Laureatka jest jednym z gospodarzy "Salonu politycznego Trójki" i "Pulsu Trójki" oraz prowadzącą "Śniadania Trójki". W ubiegłym roku AuTORytetem została Małgorzata Szejnert.
MediaTory zostały przyznane w tym roku po raz 13. przez 10 tys. studentów dziennikarstwa z 22 polskich uczelni. Gala rozdania nagród, które wręczono także laureatom pozostałych ośmiu kategorii, odbyła się w sobotę w Auditorium Maximum Uniwersytetu Jagiellońskiego.
Tegorocznymi DetonaTOR-ami, docenionymi za publikację, która "wybuchła" "najgłośniej i najbardziej spektakularnie, nie tylko w świecie mediów" okazali się bracia Tomasz i Marek Sekielscy.
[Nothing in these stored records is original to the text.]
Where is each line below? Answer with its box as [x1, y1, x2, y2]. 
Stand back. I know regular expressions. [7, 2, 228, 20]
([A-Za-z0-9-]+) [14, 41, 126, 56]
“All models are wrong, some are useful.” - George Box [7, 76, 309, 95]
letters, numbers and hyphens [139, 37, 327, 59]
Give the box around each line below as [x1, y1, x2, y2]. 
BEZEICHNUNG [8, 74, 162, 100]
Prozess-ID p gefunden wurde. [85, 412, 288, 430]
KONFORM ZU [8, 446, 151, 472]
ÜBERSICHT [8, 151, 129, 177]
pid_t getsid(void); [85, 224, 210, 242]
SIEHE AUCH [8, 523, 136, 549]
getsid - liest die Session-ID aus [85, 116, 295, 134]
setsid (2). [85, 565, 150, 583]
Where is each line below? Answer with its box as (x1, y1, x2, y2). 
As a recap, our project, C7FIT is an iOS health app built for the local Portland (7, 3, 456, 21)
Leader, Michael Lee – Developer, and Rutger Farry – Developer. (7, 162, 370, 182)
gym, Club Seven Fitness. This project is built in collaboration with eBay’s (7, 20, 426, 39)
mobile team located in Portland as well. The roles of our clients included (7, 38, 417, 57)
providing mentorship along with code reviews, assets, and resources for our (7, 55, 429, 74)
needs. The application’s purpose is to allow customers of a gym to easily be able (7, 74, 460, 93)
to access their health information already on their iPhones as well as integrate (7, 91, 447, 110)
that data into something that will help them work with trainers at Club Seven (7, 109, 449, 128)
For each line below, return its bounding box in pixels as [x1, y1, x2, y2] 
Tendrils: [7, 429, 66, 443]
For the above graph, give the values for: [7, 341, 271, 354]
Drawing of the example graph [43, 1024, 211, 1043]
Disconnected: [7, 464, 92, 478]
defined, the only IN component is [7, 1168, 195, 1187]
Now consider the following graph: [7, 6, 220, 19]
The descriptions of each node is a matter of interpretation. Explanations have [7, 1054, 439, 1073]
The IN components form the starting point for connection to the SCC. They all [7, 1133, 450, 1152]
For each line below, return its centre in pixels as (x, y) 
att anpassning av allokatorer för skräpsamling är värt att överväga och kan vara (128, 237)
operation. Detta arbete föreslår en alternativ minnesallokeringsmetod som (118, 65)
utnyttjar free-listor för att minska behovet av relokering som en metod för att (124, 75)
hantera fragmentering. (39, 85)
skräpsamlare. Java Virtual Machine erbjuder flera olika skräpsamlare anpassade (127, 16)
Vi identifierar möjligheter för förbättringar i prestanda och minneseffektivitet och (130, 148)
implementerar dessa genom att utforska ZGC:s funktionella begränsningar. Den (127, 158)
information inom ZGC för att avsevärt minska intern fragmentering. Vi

Uznano, że ich film dokumentalny "Tylko nie mów nikomu" "wstrząsnął polskim społeczeństwem". Dzięki temu udało się zainicjować dyskusję na temat patologii w Kościele, ukazać nieskuteczność działań instytucji w walce z pedofilią i doprowadzić do konfrontacji ofiar z oprawcami.
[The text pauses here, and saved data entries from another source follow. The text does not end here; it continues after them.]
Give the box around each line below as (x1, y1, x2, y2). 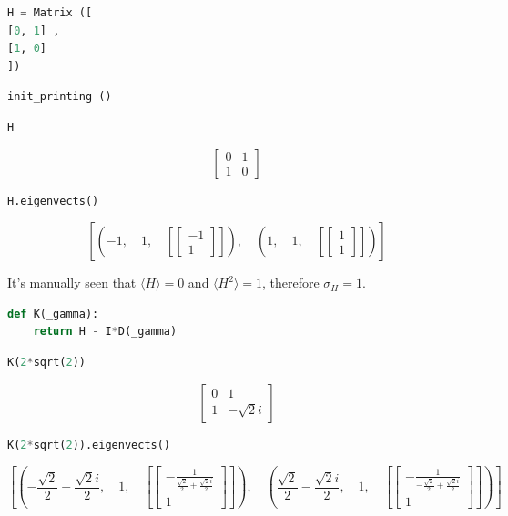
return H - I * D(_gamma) (33, 325, 178, 339)
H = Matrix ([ (7, 6, 93, 19)
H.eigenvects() (7, 194, 99, 207)
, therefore (261, 273, 320, 292)
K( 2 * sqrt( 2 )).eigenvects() (7, 438, 171, 451)
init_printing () (7, 90, 112, 104)
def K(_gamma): (7, 307, 99, 320)
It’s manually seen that (7, 273, 137, 292)
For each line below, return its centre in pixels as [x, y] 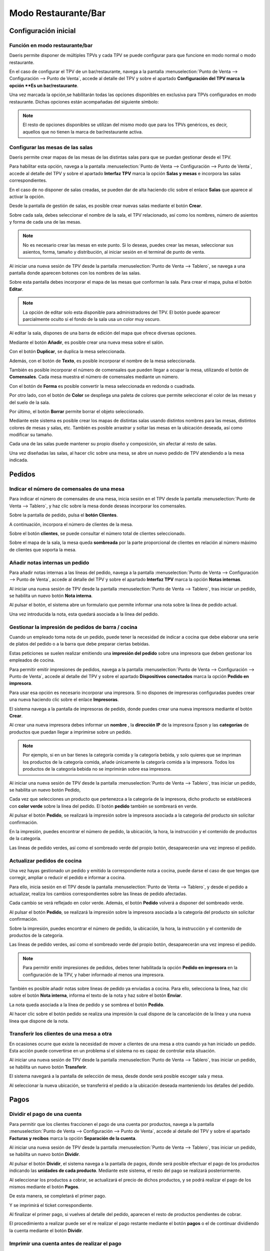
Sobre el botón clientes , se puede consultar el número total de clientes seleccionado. [97, 533]
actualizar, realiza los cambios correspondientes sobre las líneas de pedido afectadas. [98, 894]
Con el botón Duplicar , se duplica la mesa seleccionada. [67, 352]
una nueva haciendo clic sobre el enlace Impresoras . [64, 700]
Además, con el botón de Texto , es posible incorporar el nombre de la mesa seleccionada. [102, 361]
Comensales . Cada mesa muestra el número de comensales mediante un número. [94, 377]
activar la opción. [27, 196]
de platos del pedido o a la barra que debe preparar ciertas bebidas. [79, 644]
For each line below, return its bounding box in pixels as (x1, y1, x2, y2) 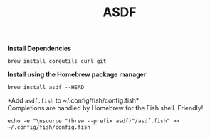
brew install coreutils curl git (7, 58, 107, 65)
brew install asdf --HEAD (7, 84, 84, 91)
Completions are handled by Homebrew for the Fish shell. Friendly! (7, 104, 204, 113)
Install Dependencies (7, 44, 72, 53)
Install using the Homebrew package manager (7, 70, 147, 79)
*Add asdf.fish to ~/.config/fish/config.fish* (7, 96, 140, 105)
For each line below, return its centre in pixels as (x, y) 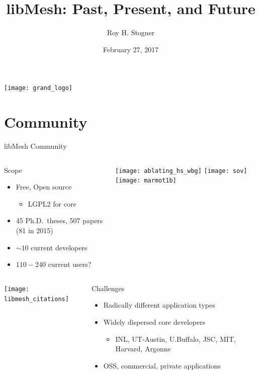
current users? (70, 264)
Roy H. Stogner (131, 32)
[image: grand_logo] (38, 88)
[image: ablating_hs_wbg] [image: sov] (181, 171)
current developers (59, 247)
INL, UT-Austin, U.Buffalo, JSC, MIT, (176, 339)
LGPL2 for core (52, 203)
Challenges (108, 288)

Tomasz Sekielski, pytany o to, jak ocenia dyskusję na ten temat pół roku od emisji filmu, podkreślił, że "jesteśmy w zupełnie innym miejscu". Wskazywał, że jego film, który do tej pory wyświetlono 23 mln razy, "sprawił, że świadomość wielu osób zmieniła się". Przyznał, że bohaterowie jego obrazu, którzy opowiedzieli o swoich traumach, musieli oddać część prywatności, żeby w pełni zobrazować problem pedofilii.
W kategorii TORpeda za "udowadnianie, że szybkość i rzetelność nie muszą się wykluczać" nagrodę otrzymał Jakub Kaługa. Reporter RMF FM relacjonował fakty dotyczące zabójstwa prezydenta Gdańska Pawła Adamowicza. Nagrodę dostał za "rzeczowe i wyważone relacje w momencie, w którym w kraju zapanowała żałoba".
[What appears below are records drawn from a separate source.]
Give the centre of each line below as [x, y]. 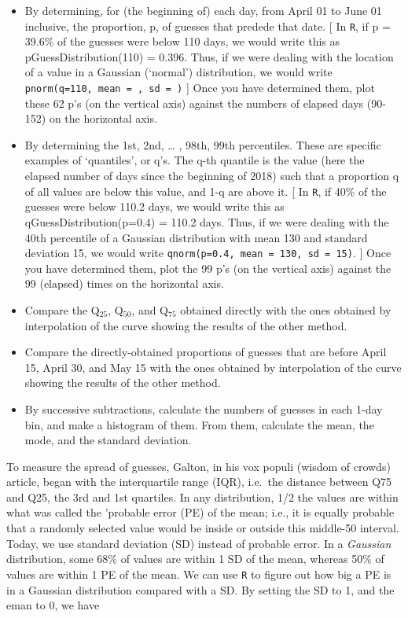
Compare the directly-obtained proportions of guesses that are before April [206, 352]
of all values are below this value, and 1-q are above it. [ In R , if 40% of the [206, 191]
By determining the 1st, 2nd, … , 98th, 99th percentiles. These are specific [203, 144]
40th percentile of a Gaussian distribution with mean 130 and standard [196, 237]
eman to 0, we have [53, 605]
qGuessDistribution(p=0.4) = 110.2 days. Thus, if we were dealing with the [207, 221]
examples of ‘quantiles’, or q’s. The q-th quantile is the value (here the [195, 160]
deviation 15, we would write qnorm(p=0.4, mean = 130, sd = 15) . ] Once [208, 253]
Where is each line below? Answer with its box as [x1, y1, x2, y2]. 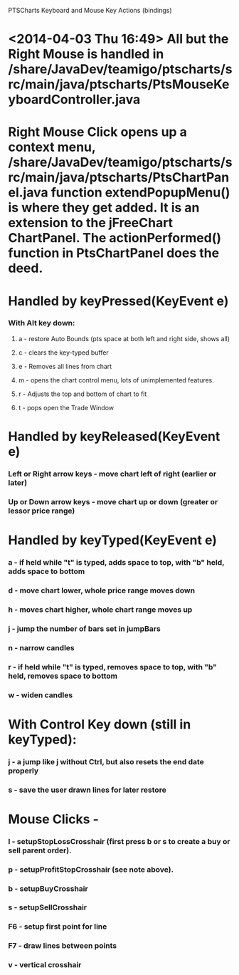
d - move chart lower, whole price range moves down [8, 585, 195, 595]
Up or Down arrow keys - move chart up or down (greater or [8, 496, 218, 506]
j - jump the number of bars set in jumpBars [8, 623, 161, 633]
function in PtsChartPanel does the [8, 245, 220, 261]
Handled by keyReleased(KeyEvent [8, 429, 221, 444]
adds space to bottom [8, 566, 85, 576]
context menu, [8, 139, 96, 155]
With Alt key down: [8, 318, 75, 328]

Radiowiec podkreślał, że czas po zabójstwie był być może najtrudniejszym momentem w całej jego karierze zawodowej. "Wyłączenie emocji w tych dniach było bardzo pomocne" – mówił. "Każde słowo wydawało się wtedy banalne albo nietrafione" – podkreślił.
ObserwaTOR-em, czyli osobą, która przybliża "prawdziwe opowieści z innego – choć często bliskiego nam – świata", została Magda Łucyan, autorka cyklu rozmów z byłymi więźniami obozu KL Auschwitz-Birkenau "Obóz. Rozmowy Magdy Łucyan" dla TVN24.
"Te historie wymykają się wyobrażeniom" – mówiła Łucyan o opowieściach, których wysłuchała. Przypomniała, że byłym więźniom zależy, by "szczepionka II wojny światowej cały czas działała".
Tytuł NawigaTOR-a, czyli osoby, dzięki której "nasze poglądy zaczynają iść własną drogą", przyszli dziennikarze przyznali Pawłowi Pieniążkowi.
Dziennikarz uzyskał go za liczne publikacje o wojnie w Syrii. Jak podkreślił, stara się w nich przede wszystkim oddać głos ludziom, którzy cierpią w wyniku konfliktu. Ocenił, że w polskich mediach brakuje korespondentów wojennych, a tego typu dziennikarstwo nadal jest potrzebne. "Cały czas jest potrzebny ktoś, kto nada wielu informacjom cały czas do nas docierających, spójną opowieść" – powiedział.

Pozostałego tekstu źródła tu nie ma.